> INSTRUCTIONS FOR THE TASK
Look through the data below. Collect every line where the word "knife" occurs.

Entries taken from a collection:
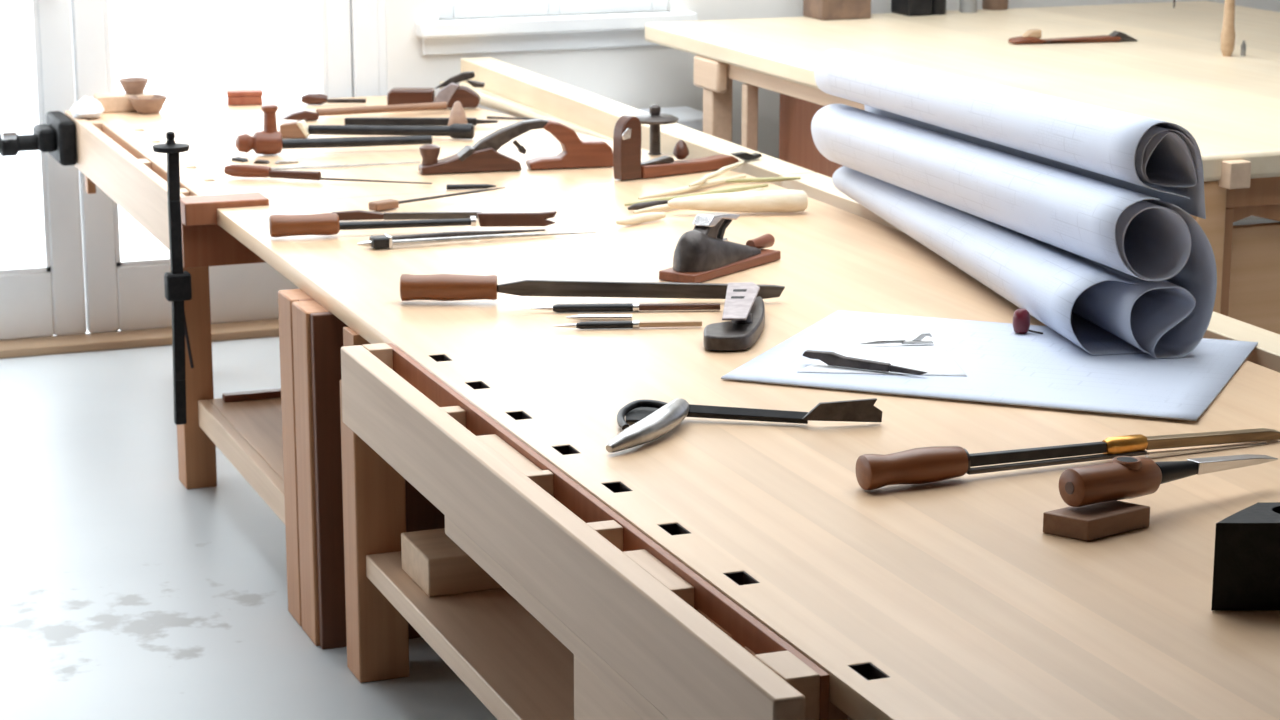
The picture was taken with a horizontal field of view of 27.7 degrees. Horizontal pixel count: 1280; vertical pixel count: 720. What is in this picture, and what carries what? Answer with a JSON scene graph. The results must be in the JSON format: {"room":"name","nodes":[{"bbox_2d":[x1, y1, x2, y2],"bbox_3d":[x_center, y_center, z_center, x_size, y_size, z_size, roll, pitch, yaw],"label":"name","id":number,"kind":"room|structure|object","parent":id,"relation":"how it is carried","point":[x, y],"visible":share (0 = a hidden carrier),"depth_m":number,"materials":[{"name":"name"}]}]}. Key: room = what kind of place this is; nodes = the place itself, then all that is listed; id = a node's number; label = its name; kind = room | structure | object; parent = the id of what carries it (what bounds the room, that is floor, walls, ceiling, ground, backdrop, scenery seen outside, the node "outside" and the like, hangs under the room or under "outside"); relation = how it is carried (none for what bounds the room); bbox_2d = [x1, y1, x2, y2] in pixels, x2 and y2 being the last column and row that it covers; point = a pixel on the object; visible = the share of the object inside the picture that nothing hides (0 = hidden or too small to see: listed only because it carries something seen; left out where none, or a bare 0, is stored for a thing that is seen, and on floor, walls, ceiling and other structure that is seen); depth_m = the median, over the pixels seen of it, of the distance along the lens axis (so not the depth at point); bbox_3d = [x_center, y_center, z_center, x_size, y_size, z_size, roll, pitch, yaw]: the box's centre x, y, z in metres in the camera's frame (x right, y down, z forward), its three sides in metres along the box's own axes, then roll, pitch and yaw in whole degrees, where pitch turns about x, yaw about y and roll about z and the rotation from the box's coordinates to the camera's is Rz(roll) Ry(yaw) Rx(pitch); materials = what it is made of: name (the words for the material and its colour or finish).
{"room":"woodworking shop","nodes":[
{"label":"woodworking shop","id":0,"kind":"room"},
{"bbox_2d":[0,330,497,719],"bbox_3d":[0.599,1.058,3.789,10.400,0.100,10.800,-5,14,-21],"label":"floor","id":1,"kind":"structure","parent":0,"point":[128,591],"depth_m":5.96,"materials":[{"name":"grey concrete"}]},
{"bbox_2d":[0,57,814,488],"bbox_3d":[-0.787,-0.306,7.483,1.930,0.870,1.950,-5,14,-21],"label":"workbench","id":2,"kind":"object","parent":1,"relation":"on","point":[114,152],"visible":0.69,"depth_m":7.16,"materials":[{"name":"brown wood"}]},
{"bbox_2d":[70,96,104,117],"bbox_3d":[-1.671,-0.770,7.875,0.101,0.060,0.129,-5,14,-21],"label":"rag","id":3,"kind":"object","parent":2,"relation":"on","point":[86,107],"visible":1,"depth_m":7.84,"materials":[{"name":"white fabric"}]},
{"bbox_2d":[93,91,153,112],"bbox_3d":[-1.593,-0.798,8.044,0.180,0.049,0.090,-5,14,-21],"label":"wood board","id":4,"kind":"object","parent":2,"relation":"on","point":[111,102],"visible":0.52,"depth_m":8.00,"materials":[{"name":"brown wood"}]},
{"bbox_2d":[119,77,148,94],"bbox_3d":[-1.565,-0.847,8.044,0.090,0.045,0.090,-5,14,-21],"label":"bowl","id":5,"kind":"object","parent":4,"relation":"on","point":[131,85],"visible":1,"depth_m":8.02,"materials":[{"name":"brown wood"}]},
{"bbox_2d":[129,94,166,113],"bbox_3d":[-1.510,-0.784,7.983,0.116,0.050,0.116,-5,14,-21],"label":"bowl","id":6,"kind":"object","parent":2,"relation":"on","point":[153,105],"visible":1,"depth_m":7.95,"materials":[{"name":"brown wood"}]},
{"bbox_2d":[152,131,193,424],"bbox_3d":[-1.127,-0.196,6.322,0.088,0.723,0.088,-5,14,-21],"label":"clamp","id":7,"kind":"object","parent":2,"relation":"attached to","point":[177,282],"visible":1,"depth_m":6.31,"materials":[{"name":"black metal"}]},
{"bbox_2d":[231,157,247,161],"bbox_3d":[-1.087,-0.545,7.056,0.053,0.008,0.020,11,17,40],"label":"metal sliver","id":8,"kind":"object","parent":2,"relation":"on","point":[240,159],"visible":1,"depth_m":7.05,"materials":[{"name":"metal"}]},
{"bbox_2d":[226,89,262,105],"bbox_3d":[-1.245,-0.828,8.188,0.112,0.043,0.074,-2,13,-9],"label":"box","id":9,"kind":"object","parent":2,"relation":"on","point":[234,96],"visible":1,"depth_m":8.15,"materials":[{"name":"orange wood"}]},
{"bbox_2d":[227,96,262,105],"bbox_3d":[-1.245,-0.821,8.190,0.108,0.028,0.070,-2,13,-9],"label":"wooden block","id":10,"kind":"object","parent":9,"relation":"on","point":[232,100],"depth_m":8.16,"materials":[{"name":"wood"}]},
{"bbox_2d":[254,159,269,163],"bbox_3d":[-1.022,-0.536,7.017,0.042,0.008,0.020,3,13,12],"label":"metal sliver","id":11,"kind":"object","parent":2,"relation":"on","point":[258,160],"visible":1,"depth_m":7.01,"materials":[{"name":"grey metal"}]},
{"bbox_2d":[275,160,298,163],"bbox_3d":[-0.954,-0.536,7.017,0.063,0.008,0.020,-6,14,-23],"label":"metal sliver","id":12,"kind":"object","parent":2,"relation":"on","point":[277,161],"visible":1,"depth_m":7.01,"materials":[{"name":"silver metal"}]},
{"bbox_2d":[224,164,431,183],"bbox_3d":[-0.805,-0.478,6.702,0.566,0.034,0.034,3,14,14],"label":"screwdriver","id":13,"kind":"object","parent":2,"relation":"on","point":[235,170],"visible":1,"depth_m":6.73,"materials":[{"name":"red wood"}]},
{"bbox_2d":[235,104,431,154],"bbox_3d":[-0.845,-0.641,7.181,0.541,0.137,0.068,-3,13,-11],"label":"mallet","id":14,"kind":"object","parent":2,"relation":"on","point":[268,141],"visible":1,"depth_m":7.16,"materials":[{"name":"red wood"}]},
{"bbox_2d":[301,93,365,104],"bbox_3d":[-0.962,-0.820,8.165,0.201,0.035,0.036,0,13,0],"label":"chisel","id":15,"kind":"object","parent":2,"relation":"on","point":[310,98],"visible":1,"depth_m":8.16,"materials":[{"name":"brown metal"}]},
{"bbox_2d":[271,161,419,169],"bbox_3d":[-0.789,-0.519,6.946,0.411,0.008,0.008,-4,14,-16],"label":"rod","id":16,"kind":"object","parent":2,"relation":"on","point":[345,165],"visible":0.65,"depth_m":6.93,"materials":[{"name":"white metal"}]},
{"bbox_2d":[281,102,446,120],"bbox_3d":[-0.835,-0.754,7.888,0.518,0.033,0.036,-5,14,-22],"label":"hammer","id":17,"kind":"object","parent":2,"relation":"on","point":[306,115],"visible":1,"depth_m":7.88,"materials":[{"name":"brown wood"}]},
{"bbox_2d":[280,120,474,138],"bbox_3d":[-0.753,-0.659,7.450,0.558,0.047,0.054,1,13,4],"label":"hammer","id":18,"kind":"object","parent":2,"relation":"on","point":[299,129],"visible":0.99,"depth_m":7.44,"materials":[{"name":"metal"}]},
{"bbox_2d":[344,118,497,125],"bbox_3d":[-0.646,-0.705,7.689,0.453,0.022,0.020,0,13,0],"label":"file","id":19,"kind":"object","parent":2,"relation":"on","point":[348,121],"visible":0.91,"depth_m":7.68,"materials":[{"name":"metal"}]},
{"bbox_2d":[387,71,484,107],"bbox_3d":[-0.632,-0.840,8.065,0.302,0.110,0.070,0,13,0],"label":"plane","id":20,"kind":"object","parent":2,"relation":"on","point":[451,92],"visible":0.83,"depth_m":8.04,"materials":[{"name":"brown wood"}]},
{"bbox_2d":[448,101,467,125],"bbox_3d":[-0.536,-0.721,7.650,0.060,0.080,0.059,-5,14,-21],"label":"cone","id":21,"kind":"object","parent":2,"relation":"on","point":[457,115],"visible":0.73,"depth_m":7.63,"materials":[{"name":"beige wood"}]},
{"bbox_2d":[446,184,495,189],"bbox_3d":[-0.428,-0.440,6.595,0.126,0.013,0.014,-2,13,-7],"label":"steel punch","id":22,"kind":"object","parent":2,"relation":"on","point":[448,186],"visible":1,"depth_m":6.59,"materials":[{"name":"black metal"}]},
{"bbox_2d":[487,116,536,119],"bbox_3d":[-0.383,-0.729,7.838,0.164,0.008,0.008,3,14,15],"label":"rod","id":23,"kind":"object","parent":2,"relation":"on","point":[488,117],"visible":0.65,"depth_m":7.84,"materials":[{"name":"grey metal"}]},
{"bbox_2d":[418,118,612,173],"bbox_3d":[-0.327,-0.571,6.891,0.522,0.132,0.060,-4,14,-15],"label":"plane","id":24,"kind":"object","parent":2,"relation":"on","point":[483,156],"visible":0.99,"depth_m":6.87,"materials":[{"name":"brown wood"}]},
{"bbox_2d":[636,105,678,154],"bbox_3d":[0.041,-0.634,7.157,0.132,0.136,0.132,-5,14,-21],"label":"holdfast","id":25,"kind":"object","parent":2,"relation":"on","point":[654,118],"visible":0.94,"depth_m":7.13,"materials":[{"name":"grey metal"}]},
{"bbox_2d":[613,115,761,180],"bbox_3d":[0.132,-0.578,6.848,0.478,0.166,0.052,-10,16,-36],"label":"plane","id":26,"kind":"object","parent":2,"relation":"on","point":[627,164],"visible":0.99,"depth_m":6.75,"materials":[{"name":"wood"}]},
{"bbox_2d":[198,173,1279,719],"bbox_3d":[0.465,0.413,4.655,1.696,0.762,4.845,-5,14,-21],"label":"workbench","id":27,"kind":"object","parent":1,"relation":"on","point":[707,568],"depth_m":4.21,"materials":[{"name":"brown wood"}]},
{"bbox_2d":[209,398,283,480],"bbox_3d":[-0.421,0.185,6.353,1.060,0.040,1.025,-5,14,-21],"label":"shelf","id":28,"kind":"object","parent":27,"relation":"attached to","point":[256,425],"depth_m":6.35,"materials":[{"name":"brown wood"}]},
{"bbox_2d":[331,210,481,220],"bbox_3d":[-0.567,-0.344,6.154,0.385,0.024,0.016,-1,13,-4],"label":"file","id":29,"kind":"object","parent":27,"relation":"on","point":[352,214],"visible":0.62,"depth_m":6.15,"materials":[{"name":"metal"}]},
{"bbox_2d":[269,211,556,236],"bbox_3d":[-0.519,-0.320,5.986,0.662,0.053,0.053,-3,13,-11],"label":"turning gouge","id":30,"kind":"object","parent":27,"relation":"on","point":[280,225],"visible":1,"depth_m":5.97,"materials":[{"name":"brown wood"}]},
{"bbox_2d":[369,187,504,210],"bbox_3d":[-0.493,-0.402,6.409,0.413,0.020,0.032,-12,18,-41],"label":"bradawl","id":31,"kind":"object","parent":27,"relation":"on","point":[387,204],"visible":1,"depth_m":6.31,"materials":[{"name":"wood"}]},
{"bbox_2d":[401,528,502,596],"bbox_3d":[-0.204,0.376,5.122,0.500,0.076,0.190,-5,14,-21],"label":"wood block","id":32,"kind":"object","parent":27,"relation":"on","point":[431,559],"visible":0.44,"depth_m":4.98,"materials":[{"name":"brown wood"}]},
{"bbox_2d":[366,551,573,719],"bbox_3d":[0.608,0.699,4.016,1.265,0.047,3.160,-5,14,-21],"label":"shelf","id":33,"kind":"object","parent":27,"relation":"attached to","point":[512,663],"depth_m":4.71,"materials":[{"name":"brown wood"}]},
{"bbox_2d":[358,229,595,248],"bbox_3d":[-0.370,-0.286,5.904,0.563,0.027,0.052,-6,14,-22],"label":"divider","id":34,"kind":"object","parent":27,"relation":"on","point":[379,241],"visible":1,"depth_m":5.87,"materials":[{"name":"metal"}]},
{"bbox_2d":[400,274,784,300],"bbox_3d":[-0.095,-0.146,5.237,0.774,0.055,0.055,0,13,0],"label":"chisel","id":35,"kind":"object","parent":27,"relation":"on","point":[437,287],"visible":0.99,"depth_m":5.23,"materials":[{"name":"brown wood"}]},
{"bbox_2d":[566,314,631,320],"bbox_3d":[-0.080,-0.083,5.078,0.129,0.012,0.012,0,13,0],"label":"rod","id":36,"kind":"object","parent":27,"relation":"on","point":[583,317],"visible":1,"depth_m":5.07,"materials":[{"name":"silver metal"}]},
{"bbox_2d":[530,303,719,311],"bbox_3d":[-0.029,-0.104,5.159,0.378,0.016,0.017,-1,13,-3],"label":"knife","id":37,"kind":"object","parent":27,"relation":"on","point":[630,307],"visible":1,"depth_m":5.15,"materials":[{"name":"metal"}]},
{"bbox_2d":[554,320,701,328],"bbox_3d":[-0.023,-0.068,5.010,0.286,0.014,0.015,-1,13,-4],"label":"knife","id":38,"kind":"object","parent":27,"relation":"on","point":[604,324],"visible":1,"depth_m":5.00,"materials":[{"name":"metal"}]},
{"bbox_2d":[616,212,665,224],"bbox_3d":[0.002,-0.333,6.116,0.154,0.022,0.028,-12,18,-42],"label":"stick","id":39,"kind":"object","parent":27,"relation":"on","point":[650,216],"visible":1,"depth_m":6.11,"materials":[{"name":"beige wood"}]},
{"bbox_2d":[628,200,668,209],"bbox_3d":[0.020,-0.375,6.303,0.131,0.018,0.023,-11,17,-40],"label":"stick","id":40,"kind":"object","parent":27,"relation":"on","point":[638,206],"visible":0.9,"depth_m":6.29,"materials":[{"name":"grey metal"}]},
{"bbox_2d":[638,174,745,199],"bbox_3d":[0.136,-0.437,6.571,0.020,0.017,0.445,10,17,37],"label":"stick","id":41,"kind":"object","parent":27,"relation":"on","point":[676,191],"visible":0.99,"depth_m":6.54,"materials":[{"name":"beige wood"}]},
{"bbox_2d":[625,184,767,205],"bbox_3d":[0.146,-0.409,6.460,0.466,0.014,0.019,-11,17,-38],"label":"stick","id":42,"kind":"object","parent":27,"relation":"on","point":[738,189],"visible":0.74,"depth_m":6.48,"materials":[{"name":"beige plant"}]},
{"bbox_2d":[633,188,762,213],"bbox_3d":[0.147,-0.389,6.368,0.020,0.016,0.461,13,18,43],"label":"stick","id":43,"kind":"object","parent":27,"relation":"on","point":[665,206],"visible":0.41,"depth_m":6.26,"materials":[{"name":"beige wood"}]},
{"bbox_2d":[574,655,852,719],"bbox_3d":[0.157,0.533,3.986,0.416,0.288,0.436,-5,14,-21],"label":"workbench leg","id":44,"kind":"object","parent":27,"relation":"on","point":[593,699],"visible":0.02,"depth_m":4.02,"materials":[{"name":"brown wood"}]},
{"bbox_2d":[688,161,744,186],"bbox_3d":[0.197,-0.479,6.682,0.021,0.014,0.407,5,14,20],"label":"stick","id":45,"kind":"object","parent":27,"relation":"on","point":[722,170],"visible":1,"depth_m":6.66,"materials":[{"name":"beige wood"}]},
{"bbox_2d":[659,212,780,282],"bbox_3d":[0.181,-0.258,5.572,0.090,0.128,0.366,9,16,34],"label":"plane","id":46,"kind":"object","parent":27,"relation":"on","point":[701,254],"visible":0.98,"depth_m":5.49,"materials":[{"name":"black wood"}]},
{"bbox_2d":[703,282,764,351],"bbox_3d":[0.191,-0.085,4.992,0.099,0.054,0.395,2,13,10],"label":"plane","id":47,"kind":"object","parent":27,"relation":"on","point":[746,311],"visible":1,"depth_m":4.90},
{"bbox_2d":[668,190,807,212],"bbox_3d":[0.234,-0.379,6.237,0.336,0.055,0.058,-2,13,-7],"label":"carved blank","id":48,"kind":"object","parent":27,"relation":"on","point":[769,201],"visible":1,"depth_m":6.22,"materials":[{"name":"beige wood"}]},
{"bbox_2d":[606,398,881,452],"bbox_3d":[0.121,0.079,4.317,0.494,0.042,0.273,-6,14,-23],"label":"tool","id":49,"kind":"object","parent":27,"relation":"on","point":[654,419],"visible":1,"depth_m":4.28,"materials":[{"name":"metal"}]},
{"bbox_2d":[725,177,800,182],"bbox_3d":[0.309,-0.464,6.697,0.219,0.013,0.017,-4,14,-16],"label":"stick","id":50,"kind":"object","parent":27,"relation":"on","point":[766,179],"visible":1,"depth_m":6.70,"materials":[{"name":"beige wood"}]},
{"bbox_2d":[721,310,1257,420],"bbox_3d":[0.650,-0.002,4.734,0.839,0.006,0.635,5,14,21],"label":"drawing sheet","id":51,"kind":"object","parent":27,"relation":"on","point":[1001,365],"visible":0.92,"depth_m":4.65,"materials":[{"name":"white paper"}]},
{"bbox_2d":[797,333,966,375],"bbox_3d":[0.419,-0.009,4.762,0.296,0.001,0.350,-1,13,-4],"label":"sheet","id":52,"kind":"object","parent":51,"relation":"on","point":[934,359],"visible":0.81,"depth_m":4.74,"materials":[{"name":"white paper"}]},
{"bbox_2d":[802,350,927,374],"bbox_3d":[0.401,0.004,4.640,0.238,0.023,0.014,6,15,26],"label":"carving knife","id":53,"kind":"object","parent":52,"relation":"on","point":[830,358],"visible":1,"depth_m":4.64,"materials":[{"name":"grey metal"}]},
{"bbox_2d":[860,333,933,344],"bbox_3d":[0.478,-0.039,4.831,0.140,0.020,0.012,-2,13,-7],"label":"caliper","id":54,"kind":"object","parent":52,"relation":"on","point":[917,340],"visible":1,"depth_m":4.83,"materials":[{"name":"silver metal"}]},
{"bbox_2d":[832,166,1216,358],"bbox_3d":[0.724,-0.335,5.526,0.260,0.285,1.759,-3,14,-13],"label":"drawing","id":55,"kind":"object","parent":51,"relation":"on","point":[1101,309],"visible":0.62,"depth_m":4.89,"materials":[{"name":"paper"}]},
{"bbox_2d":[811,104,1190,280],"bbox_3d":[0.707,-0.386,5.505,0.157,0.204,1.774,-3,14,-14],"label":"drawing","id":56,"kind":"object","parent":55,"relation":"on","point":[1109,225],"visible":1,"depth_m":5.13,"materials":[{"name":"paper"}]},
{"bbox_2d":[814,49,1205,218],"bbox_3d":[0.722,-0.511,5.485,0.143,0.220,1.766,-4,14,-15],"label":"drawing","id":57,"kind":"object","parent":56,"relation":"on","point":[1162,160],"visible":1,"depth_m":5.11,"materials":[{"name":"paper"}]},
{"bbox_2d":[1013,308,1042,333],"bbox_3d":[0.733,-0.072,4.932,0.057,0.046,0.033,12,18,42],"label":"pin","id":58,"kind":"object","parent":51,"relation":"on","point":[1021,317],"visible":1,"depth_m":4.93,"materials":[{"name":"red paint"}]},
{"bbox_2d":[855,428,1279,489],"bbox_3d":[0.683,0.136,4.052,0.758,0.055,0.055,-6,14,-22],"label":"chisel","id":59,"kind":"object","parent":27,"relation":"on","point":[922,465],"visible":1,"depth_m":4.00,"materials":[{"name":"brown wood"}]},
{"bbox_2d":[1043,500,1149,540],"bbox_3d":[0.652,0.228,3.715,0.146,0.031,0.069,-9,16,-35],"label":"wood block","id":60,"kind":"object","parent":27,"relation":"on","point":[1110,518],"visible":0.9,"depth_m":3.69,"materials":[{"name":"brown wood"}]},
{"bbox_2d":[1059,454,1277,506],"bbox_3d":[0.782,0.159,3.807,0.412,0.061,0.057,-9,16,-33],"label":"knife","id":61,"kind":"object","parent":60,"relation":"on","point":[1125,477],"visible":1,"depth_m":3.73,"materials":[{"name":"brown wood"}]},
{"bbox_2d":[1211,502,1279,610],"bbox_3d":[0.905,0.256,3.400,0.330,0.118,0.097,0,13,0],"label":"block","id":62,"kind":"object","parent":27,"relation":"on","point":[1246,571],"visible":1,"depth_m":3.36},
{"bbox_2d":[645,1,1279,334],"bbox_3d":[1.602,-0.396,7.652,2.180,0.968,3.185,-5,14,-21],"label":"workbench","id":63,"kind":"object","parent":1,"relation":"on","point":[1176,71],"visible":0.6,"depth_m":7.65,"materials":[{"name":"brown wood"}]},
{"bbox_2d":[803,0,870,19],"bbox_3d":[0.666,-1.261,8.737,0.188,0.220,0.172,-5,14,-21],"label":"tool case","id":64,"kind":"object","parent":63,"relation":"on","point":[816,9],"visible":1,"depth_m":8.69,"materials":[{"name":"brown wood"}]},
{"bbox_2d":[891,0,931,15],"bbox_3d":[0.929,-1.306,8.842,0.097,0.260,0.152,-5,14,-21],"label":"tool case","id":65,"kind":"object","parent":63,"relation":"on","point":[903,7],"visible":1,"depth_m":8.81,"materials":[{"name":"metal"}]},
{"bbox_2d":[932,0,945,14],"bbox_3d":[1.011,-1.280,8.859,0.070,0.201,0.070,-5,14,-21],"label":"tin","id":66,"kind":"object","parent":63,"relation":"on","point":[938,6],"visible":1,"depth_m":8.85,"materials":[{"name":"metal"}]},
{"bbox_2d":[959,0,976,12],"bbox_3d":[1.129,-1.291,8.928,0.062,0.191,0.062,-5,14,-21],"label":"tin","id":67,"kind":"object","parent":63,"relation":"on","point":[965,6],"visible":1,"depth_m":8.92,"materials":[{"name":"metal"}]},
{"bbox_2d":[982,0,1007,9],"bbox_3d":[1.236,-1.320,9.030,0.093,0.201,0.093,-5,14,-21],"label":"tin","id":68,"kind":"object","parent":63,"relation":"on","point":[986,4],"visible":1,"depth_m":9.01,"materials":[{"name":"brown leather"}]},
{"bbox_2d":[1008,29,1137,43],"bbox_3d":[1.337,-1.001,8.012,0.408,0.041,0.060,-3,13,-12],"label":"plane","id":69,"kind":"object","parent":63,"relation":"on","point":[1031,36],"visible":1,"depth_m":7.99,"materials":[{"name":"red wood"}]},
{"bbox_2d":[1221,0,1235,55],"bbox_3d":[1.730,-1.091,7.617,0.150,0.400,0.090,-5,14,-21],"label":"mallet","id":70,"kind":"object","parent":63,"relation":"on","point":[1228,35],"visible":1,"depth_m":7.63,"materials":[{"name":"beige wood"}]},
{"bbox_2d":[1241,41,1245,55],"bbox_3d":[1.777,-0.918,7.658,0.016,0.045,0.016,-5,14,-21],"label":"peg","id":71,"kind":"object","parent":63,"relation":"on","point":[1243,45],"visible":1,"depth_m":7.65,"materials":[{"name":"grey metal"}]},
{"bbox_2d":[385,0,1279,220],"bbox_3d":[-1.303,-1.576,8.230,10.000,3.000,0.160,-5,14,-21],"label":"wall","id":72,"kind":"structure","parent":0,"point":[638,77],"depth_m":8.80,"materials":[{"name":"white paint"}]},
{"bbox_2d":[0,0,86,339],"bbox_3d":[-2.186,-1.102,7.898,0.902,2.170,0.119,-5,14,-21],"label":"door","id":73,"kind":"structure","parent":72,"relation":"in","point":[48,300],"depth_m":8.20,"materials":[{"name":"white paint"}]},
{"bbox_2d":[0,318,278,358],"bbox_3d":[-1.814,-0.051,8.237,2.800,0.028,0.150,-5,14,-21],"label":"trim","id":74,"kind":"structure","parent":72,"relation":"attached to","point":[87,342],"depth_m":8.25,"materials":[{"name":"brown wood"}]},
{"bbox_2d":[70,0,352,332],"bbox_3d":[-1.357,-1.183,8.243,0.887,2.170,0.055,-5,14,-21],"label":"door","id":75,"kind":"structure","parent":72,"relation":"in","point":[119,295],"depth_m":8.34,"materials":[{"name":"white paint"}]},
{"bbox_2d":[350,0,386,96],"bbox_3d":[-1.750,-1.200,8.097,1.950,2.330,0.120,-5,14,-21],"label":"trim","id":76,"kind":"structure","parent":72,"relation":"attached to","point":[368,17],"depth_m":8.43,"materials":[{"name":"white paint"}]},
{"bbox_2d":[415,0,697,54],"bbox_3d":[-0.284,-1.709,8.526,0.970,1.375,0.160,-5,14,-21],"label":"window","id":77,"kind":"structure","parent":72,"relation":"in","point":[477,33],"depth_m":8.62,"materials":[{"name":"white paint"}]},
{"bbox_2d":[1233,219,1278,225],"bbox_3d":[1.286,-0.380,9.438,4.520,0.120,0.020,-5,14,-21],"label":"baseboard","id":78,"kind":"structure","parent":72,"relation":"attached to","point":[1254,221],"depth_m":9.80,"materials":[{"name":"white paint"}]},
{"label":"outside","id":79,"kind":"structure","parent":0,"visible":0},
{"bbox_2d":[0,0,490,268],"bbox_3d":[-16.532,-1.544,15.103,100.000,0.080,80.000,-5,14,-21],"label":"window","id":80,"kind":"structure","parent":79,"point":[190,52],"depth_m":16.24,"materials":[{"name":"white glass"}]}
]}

> YOUR SOLUTION
{"bbox_2d":[530,303,719,311],"bbox_3d":[-0.029,-0.104,5.159,0.378,0.016,0.017,-1,13,-3],"label":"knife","id":37,"kind":"object","parent":27,"relation":"on","point":[630,307],"visible":1,"depth_m":5.15,"materials":[{"name":"metal"}]},
{"bbox_2d":[554,320,701,328],"bbox_3d":[-0.023,-0.068,5.010,0.286,0.014,0.015,-1,13,-4],"label":"knife","id":38,"kind":"object","parent":27,"relation":"on","point":[604,324],"visible":1,"depth_m":5.00,"materials":[{"name":"metal"}]},
{"bbox_2d":[802,350,927,374],"bbox_3d":[0.401,0.004,4.640,0.238,0.023,0.014,6,15,26],"label":"carving knife","id":53,"kind":"object","parent":52,"relation":"on","point":[830,358],"visible":1,"depth_m":4.64,"materials":[{"name":"grey metal"}]},
{"bbox_2d":[1059,454,1277,506],"bbox_3d":[0.782,0.159,3.807,0.412,0.061,0.057,-9,16,-33],"label":"knife","id":61,"kind":"object","parent":60,"relation":"on","point":[1125,477],"visible":1,"depth_m":3.73,"materials":[{"name":"brown wood"}]},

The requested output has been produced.